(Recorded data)
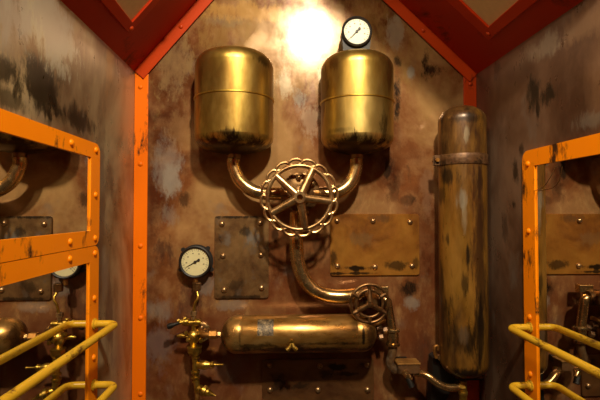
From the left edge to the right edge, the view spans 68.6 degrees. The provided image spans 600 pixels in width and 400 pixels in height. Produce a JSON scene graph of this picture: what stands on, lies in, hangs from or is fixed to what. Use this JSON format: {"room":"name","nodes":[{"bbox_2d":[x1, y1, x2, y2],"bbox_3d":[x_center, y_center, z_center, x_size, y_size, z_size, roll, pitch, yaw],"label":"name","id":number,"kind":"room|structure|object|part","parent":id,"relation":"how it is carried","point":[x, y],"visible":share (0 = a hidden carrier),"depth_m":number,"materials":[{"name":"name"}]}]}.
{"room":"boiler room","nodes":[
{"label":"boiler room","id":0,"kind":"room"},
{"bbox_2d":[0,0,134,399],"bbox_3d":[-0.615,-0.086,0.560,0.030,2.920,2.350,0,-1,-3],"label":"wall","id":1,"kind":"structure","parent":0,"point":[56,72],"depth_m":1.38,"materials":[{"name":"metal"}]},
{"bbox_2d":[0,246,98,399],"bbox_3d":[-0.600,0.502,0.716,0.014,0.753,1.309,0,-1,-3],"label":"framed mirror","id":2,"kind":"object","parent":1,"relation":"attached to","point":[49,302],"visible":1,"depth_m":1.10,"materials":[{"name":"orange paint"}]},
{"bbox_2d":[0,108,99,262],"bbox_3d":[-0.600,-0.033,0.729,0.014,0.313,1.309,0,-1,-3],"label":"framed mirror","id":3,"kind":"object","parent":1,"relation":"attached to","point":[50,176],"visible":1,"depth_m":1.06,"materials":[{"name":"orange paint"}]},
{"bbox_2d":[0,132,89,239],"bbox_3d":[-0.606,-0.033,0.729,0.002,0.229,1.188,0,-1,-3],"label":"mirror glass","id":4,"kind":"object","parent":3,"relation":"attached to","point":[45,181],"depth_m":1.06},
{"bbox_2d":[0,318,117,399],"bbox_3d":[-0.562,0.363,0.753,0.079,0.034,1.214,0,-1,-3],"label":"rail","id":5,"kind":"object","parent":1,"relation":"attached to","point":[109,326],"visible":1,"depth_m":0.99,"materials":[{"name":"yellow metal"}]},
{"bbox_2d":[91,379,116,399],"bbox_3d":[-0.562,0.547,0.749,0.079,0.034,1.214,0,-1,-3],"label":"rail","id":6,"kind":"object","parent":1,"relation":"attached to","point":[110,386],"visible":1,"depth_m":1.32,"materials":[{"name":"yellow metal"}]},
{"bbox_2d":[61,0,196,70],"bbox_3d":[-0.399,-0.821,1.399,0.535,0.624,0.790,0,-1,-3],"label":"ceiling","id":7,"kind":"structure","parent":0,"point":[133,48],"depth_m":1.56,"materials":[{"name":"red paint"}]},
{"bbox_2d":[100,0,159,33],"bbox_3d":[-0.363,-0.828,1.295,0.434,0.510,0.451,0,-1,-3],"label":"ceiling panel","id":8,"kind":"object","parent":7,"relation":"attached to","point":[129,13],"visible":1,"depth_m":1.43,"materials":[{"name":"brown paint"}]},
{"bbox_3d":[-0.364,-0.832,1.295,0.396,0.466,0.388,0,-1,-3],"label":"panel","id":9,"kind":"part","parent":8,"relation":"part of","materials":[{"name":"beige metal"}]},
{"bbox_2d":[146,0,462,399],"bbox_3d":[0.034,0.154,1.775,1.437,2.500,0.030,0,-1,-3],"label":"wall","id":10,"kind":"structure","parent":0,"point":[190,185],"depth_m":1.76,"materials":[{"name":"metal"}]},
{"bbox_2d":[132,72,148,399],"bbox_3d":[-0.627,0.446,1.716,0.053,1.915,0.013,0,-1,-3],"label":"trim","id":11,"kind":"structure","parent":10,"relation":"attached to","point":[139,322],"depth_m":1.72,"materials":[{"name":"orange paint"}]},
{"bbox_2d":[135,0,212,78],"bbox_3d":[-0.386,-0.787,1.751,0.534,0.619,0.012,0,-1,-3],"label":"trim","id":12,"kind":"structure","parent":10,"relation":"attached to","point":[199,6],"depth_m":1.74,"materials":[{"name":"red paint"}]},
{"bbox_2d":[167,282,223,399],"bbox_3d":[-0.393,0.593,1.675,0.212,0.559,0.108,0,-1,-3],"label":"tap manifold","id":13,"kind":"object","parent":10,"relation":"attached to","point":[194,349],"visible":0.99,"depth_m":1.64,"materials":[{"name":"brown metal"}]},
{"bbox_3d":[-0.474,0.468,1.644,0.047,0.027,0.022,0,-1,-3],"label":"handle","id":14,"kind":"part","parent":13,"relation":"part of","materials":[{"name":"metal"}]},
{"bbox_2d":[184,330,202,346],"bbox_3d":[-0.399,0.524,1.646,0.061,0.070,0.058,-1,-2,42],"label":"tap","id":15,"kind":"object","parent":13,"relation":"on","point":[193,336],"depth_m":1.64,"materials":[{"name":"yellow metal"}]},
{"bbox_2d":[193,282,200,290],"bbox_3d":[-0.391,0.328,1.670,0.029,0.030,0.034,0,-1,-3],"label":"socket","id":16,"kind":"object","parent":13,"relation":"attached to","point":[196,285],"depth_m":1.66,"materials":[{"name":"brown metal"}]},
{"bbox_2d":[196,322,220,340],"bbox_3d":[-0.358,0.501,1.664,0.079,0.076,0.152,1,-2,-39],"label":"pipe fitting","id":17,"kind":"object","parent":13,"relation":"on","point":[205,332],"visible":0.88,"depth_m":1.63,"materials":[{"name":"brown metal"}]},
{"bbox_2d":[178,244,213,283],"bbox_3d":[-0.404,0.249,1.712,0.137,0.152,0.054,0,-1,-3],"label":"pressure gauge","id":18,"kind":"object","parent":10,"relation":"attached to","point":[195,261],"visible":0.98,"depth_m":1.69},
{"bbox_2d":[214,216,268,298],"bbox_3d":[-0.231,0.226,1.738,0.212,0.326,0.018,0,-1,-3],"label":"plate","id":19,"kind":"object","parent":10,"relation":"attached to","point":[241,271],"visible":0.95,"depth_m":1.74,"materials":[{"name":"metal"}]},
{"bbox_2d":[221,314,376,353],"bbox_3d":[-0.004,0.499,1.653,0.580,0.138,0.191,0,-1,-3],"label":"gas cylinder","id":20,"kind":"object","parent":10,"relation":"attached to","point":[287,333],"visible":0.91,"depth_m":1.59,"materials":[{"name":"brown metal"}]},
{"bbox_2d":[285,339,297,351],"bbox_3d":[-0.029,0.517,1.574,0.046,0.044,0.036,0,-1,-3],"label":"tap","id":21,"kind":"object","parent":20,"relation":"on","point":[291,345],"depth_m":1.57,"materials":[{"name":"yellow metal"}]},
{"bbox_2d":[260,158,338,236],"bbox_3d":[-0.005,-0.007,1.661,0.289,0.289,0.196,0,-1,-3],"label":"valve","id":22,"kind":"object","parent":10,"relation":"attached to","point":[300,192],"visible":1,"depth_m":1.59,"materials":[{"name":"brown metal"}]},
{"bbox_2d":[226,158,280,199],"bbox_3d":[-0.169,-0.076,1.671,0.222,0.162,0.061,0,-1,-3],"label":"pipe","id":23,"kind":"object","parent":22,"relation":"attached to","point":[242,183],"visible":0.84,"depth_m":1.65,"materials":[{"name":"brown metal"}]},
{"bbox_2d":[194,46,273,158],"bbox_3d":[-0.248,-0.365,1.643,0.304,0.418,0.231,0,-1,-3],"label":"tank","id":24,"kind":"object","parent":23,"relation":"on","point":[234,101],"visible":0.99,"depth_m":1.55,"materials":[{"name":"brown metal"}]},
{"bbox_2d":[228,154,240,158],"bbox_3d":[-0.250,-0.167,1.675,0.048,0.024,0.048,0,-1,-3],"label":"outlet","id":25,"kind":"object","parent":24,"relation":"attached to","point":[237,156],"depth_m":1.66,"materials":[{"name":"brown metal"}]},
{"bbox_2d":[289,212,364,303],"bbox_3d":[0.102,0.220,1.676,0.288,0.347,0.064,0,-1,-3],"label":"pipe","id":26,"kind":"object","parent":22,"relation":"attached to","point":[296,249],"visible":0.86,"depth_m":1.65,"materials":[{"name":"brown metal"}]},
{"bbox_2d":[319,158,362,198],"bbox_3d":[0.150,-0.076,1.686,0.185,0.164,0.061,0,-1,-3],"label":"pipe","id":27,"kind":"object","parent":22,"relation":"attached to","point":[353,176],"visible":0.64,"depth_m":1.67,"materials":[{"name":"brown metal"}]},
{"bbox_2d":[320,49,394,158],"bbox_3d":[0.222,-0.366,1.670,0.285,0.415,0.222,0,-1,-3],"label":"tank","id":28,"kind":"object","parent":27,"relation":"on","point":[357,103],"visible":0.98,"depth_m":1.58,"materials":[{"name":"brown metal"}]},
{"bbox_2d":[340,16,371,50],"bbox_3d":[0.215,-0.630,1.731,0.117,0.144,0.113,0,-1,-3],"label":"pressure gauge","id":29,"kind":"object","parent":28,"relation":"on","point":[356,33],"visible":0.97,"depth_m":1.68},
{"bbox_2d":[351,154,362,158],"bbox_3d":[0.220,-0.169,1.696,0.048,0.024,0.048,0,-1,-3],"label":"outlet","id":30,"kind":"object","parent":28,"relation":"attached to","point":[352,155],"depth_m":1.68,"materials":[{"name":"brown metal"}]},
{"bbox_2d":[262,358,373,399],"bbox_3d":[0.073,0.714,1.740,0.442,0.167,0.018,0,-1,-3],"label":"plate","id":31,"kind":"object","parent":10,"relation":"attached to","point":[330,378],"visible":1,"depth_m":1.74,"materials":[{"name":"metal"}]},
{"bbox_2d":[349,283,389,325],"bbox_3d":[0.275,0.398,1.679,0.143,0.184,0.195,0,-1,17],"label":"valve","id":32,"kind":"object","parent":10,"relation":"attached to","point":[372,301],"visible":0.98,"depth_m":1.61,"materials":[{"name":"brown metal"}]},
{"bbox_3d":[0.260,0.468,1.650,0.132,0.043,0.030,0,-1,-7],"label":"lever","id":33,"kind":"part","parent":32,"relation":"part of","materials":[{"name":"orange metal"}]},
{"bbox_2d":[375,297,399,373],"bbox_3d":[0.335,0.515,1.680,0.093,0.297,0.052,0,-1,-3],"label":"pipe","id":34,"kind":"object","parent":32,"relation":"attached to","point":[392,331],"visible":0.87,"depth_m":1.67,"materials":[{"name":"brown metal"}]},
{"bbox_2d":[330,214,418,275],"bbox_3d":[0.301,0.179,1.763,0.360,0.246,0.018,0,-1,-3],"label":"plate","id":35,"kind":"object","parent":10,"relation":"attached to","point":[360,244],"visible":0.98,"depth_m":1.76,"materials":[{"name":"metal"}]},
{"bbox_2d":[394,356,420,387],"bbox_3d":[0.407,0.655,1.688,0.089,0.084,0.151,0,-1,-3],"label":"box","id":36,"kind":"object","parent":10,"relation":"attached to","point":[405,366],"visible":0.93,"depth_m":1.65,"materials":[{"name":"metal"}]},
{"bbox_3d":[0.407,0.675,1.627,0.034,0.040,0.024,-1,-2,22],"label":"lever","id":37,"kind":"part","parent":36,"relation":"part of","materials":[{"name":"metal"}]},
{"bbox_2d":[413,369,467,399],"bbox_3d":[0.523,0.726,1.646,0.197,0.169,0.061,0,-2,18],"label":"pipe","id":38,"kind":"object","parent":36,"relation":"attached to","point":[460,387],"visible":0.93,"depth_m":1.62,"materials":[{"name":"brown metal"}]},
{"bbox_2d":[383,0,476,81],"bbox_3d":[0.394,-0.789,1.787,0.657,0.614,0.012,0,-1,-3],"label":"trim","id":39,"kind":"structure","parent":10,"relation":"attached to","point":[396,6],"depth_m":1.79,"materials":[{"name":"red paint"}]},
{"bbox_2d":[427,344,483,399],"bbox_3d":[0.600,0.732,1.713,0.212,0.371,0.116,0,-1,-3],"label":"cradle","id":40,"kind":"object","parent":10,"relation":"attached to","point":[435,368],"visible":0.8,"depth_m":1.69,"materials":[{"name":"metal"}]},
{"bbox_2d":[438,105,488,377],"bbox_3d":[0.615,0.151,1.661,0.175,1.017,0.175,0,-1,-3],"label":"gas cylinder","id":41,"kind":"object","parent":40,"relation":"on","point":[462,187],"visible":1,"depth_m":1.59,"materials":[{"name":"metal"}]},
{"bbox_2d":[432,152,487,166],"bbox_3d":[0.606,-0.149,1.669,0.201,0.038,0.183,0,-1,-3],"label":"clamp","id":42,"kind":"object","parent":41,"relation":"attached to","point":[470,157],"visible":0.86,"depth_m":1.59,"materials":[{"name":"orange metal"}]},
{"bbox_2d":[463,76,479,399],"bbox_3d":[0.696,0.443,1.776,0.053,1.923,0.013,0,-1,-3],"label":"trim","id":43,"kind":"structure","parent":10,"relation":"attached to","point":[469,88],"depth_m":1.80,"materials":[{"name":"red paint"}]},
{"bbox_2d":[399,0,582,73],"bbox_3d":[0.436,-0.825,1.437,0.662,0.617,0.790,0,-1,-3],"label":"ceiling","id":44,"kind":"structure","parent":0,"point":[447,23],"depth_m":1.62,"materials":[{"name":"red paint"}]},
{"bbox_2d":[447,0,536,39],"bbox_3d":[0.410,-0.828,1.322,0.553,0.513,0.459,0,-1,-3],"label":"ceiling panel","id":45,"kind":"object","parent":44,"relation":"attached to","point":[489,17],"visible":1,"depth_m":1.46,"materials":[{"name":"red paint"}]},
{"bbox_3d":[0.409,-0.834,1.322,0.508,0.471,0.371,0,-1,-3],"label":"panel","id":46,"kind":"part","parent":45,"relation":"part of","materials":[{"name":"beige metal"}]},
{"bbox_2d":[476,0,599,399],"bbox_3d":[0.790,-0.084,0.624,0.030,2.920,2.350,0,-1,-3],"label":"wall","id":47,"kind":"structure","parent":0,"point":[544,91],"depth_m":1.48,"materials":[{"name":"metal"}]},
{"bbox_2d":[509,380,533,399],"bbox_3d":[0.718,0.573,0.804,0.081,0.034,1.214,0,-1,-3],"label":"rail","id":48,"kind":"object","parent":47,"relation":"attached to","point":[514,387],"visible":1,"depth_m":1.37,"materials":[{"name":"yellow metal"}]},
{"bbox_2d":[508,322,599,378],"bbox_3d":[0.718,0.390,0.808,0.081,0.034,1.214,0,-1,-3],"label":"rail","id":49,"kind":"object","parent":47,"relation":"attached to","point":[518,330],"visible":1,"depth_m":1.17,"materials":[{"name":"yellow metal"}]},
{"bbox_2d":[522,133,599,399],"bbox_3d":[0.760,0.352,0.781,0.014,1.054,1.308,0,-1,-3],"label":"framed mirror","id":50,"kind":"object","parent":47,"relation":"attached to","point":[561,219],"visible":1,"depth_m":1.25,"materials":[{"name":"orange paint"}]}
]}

* **Try it**:
Each line above that holds the string "outlet" should be copied and shown.

* **Task output**:
{"bbox_2d":[228,154,240,158],"bbox_3d":[-0.250,-0.167,1.675,0.048,0.024,0.048,0,-1,-3],"label":"outlet","id":25,"kind":"object","parent":24,"relation":"attached to","point":[237,156],"depth_m":1.66,"materials":[{"name":"brown metal"}]},
{"bbox_2d":[351,154,362,158],"bbox_3d":[0.220,-0.169,1.696,0.048,0.024,0.048,0,-1,-3],"label":"outlet","id":30,"kind":"object","parent":28,"relation":"attached to","point":[352,155],"depth_m":1.68,"materials":[{"name":"brown metal"}]},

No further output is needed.